Whatever you do, try to make some time to catch this week's "This American Life". Your local NPR station will have it on at least once sometime this weekend. The website is here, but there won't be an audio to stream until later next week. What's in it? For example, there are several first hand stories from people stuck in New Orleans during the Katrina crisis, trying to survive, trying to get out, and being lied to (and other things, such as not being allowed to leave on foot on pain of being shot at) by the officials on the ground. It's essential listening. Check your local schedules. Find your local station through the NPR parent site. Arun already mentioned on another thread one such story, transcribed at this site.
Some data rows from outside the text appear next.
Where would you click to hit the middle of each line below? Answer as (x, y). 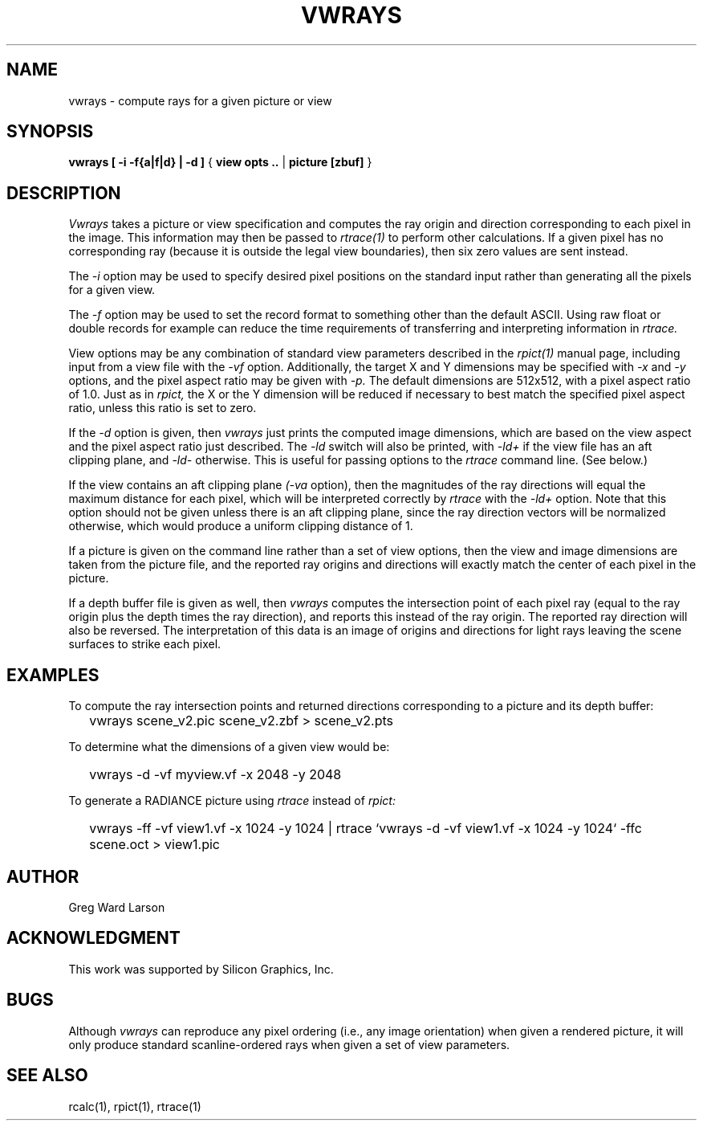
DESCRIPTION (64, 193)
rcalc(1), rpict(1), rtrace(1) (135, 1106)
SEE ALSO (47, 1076)
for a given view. (112, 290)
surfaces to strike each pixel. (145, 644)
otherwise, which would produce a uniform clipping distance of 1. (241, 526)
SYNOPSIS (50, 132)
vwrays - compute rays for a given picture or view (200, 100)
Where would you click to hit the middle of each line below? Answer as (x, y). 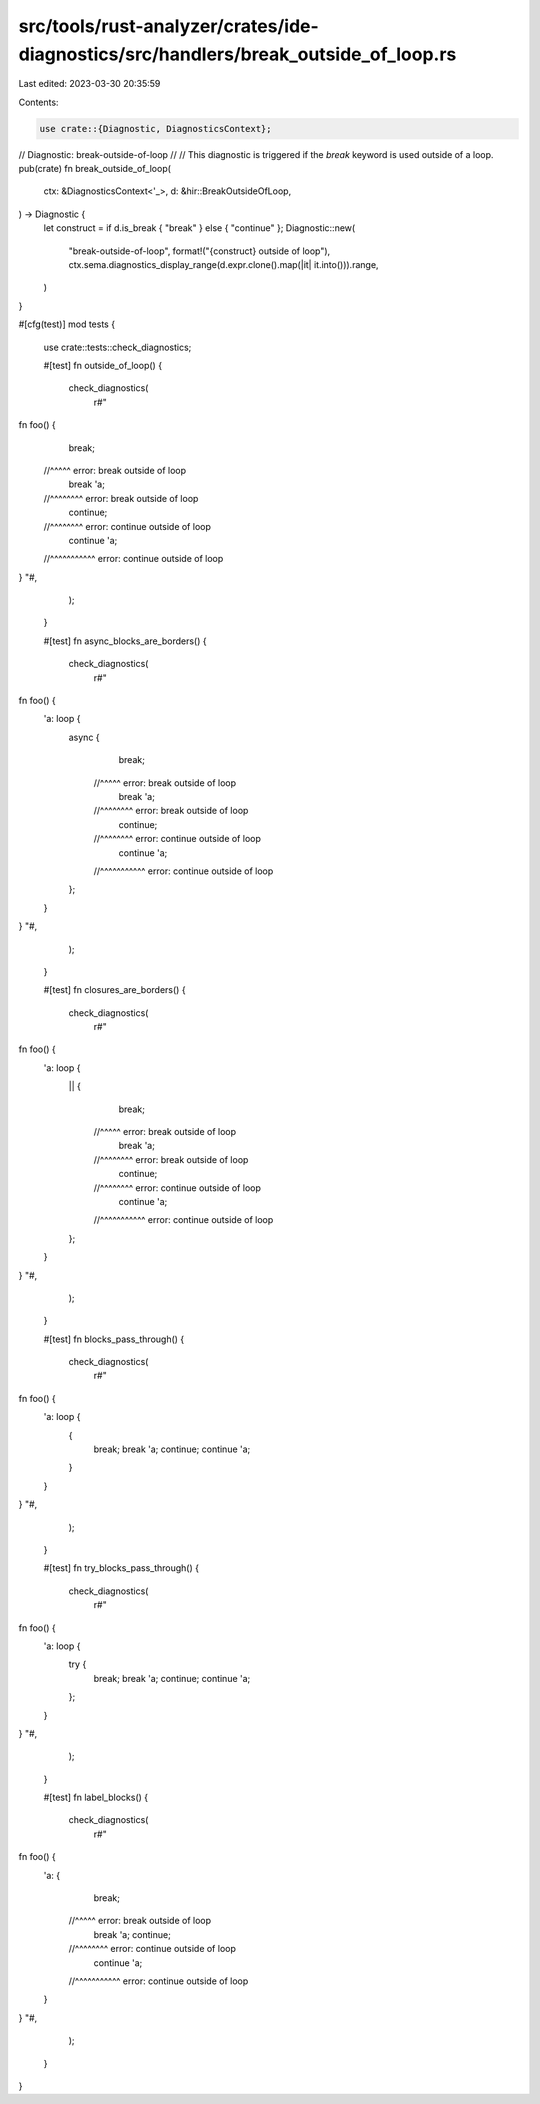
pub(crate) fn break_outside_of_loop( (95, 169)
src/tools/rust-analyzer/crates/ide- (168, 26)
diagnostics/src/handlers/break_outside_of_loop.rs (237, 54)
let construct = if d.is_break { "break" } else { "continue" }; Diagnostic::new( (199, 228)
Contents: (38, 102)
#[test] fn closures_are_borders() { (114, 990)
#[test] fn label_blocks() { (96, 1797)
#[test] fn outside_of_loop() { (103, 365)
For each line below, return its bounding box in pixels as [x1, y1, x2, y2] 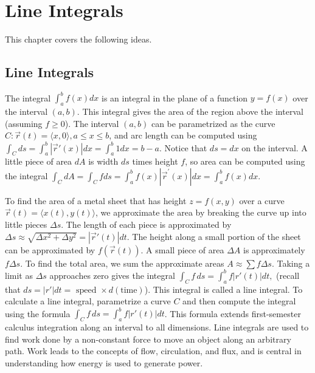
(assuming [5, 117, 43, 129]
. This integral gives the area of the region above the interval [77, 105, 303, 118]
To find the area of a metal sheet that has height [5, 194, 187, 207]
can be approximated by [5, 243, 95, 256]
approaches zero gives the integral [49, 269, 175, 281]
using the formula [5, 307, 71, 320]
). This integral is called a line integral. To [144, 282, 303, 295]
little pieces [5, 218, 47, 231]
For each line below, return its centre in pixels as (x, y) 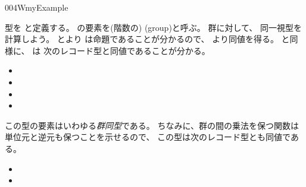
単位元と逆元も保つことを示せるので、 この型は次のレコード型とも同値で (148, 137)
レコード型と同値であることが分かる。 (135, 50)
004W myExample (37, 7)
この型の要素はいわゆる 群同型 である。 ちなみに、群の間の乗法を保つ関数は (152, 125)
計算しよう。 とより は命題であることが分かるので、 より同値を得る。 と (147, 39)
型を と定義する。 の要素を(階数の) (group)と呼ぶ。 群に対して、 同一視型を (154, 27)
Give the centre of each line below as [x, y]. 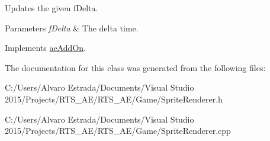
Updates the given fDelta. [52, 8]
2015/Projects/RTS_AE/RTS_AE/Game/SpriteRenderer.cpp [118, 131]
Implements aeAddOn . [45, 48]
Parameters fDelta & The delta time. [72, 28]
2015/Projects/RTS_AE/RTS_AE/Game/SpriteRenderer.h [114, 99]
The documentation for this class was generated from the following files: [135, 67]
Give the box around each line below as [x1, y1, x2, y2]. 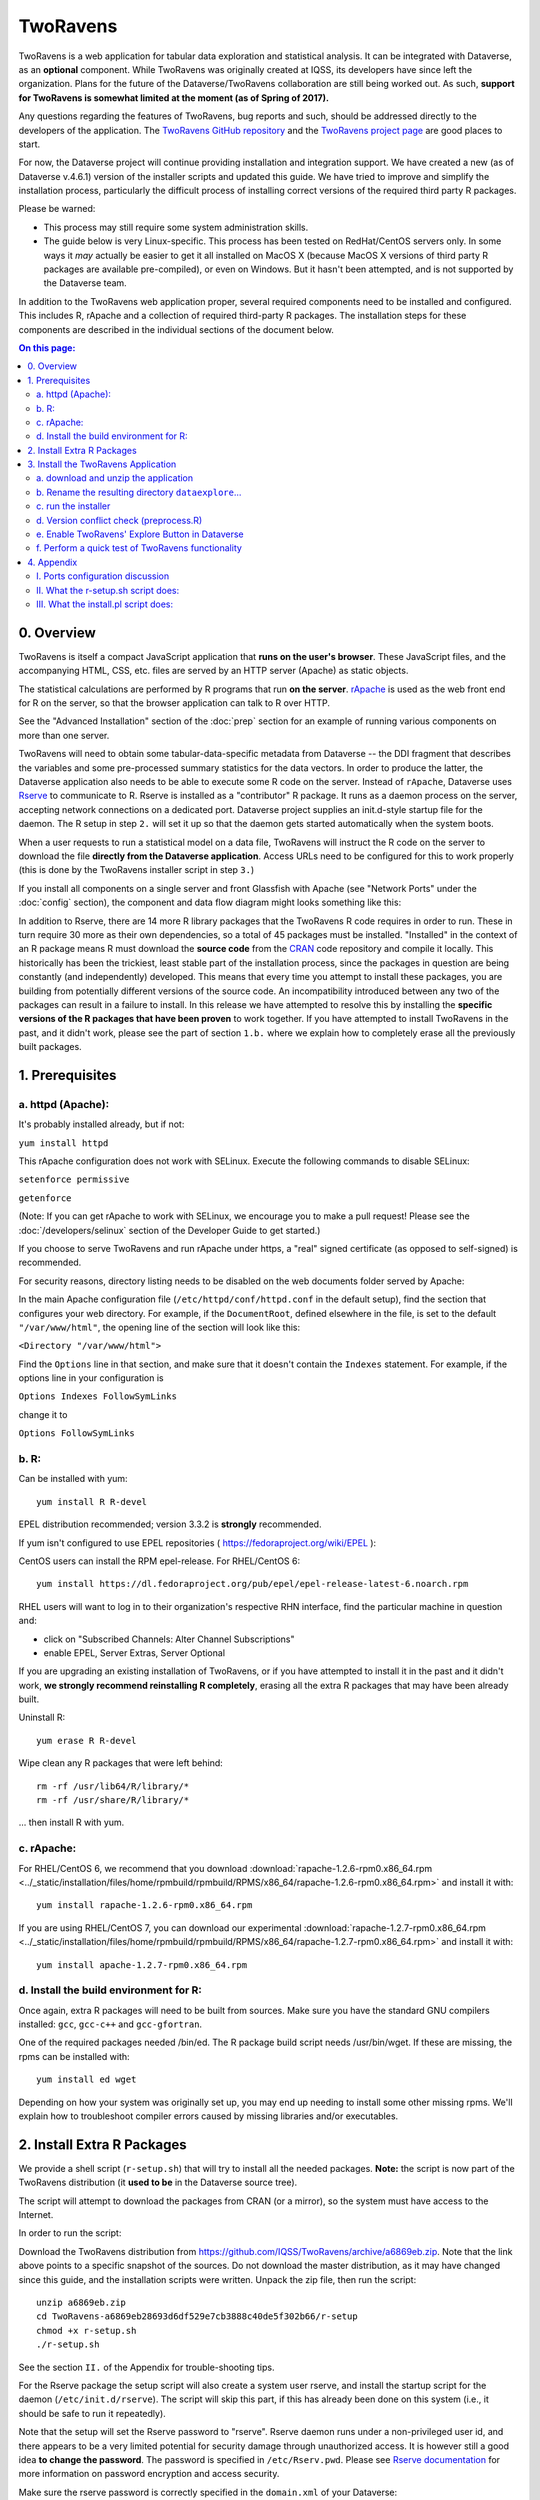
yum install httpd [18, 1137, 109, 1149]
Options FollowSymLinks [18, 1428, 135, 1439]
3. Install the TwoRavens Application [27, 458, 177, 470]
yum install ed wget [36, 2074, 137, 2085]
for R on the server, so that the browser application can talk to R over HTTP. [18, 697, 330, 709]
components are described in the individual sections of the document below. [18, 323, 334, 335]
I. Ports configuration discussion [36, 570, 170, 582]
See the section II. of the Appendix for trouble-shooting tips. [18, 2361, 275, 2373]
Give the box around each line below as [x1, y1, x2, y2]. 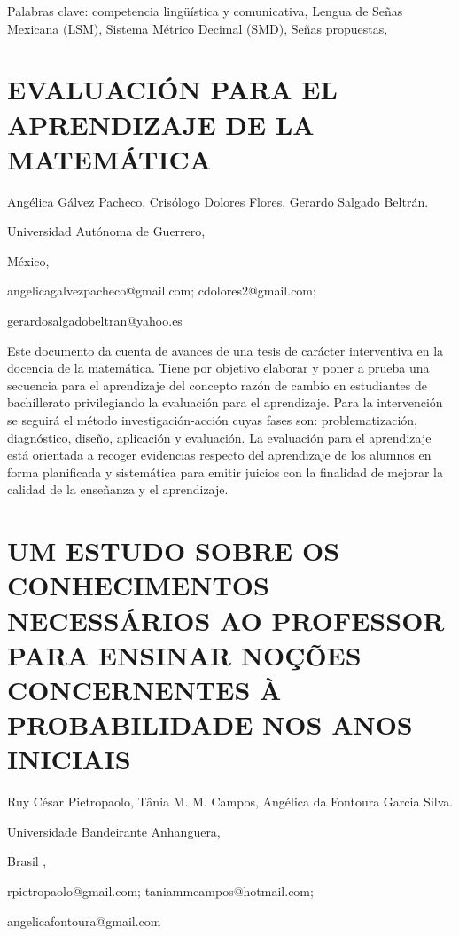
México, [7, 251, 50, 270]
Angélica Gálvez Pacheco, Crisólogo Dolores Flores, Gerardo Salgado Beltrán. [7, 192, 429, 210]
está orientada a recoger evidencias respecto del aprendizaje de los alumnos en [7, 445, 432, 464]
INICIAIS [7, 741, 131, 777]
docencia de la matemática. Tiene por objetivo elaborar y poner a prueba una [7, 358, 430, 377]
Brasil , [7, 852, 47, 870]
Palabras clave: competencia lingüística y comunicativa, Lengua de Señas [7, 2, 403, 20]
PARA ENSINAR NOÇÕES [7, 636, 362, 673]
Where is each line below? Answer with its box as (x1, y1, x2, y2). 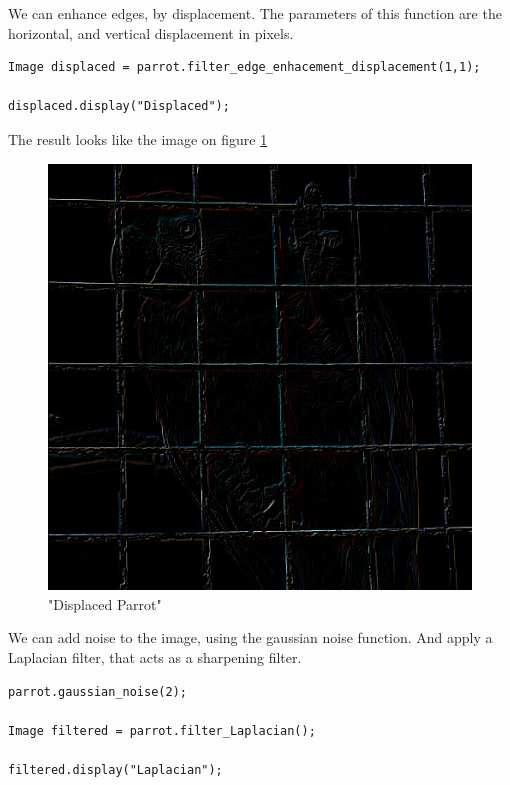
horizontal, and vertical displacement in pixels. (8, 22, 294, 43)
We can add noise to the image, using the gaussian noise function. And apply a (8, 627, 493, 648)
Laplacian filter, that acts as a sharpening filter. (8, 646, 302, 667)
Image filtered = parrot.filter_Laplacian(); (8, 723, 316, 738)
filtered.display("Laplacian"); (8, 762, 223, 777)
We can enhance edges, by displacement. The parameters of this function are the (8, 3, 502, 23)
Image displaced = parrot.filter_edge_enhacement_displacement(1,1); (8, 60, 481, 75)
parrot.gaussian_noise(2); (8, 684, 187, 699)
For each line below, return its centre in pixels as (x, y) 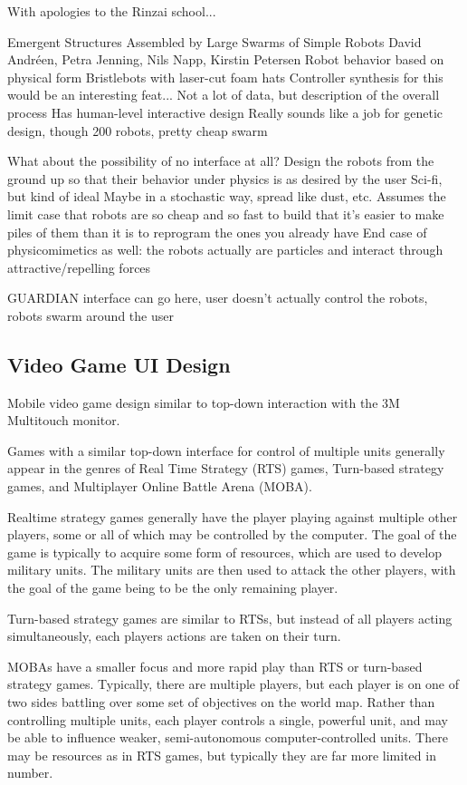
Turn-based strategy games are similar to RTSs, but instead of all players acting (230, 618)
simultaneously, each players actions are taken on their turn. (174, 636)
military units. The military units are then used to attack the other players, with (232, 570)
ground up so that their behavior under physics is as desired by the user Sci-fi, (225, 178)
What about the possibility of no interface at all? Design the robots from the (221, 161)
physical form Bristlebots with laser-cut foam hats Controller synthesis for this (225, 77)
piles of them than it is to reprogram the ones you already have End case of (217, 232)
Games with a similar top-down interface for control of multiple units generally (226, 450)
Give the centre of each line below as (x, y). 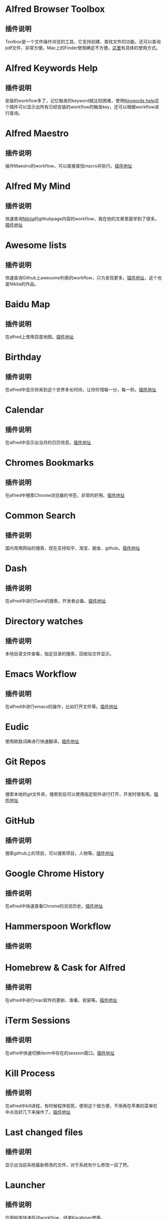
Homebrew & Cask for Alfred (65, 967)
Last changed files (44, 1132)
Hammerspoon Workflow (58, 926)
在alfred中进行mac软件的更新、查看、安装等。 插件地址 (61, 1000)
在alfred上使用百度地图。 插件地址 (40, 337)
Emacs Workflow (41, 674)
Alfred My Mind (38, 186)
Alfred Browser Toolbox (55, 9)
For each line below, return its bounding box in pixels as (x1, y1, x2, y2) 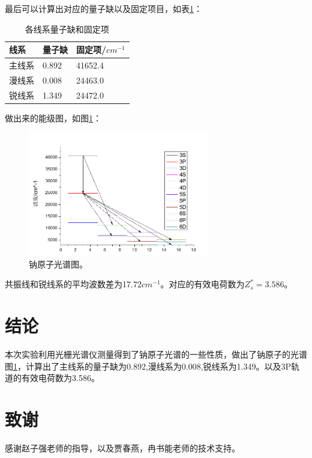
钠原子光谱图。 (29, 257, 88, 270)
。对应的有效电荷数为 (160, 278, 245, 290)
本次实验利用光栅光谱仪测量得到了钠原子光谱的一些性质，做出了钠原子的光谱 (5, 348, 307, 361)
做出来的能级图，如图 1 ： (5, 111, 101, 124)
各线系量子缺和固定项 (25, 22, 109, 35)
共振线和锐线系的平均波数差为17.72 (5, 278, 142, 290)
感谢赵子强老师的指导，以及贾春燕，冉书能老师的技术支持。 (5, 442, 240, 454)
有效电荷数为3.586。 (21, 371, 100, 384)
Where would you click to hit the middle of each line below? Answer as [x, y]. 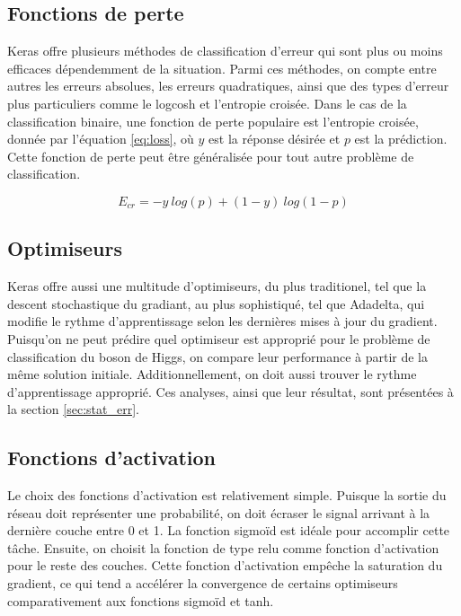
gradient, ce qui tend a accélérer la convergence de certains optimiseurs [203, 583]
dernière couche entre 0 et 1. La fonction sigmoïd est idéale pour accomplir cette [229, 530]
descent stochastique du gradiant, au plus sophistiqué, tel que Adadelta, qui [216, 303]
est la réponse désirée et [275, 139]
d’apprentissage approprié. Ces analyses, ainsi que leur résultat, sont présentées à [230, 391]
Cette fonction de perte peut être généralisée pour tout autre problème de [211, 156]
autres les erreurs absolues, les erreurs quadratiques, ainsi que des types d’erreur [228, 86]
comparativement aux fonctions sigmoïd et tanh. [141, 600]
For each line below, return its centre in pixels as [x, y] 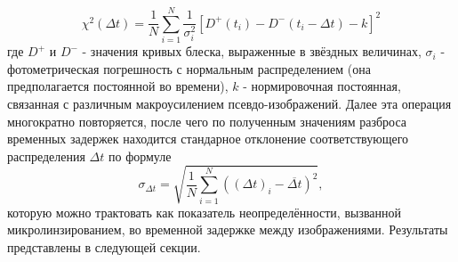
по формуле [140, 156]
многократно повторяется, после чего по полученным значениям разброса [207, 121]
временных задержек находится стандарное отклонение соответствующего [208, 139]
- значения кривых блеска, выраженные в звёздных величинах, [252, 51]
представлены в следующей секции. [104, 247]
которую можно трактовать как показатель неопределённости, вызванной [205, 212]
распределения [46, 156]
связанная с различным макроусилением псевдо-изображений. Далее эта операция [229, 103]
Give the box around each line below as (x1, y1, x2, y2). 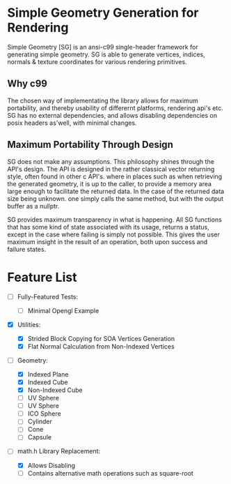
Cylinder (27, 417, 52, 426)
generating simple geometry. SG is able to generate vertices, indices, (7, 50, 205, 59)
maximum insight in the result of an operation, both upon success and (7, 237, 208, 245)
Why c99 (7, 78, 47, 90)
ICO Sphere (27, 409, 61, 418)
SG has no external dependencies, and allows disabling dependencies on (7, 111, 218, 119)
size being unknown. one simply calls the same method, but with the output (7, 194, 224, 203)
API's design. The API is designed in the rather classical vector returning (7, 165, 215, 173)
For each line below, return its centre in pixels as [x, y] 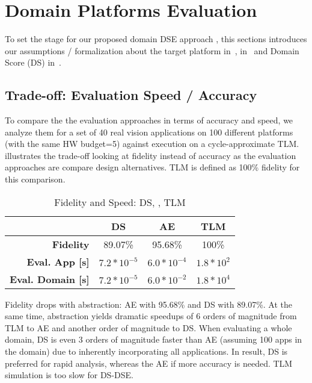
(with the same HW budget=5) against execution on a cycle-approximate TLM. [152, 144]
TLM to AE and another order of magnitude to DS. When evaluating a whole [148, 327]
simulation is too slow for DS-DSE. [69, 375]
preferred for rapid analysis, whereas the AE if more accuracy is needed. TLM [149, 363]
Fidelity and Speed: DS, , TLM [120, 202]
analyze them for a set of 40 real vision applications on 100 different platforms [149, 132]
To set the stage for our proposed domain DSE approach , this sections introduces [156, 39]
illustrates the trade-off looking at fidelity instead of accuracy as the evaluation [151, 155]
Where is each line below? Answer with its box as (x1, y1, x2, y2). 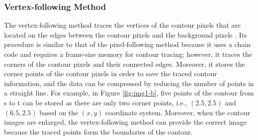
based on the (39, 107, 79, 117)
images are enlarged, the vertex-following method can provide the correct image (4, 117, 247, 127)
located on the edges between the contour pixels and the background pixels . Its (4, 29, 247, 40)
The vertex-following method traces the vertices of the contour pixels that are (4, 20, 241, 30)
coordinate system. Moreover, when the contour (105, 107, 251, 117)
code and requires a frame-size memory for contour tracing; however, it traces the (4, 49, 253, 59)
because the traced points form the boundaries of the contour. (4, 126, 193, 137)
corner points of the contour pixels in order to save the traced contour (4, 68, 217, 79)
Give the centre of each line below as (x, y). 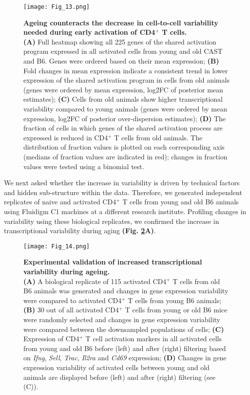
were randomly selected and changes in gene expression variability (122, 319)
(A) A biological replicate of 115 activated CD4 (95, 281)
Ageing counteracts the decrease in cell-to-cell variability (121, 22)
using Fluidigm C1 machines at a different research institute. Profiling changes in (125, 211)
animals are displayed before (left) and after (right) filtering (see (120, 377)
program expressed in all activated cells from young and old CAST (123, 51)
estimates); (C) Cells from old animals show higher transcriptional (123, 99)
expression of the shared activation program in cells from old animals (126, 80)

Extract:
As we approached the bridge, armed Gretna sheriffs formed a line across the foot of the bridge. Before we were close enough to speak, they began firing their weapons over our heads. This sent the crowd fleeing in various directions. As the crowd scattered and dissipated, a few of us inched forward and managed to engage some of the sheriffs in conversation. We told them of our conversation with the police commander and of the commander's assurances. The sheriffs informed us there were no buses waiting. The commander had lied to us to get us to move. We questioned why we couldn't cross the bridge anyway, especially as there was little traffic on the 6-lane highway. They responded that the West Bank was not going to become New Orleans and there would be no Superdomes in their City. These were code words for if you are poor and black, you are not crossing the Mississippi River and you were not getting out of New Orleans.
But there's much much more detail on this story and other stories in this week's This American Life. For example, there's an excellent rebuttal by a New Orleans teenager Ashley Nelson of the remarks by certain pundits about the issues concerning those abandoned in New Orleans not "being about race, but about class" (I paraphrase). The kid's immediate remark (paraphrase):
I dod not know it was a crime to be poor.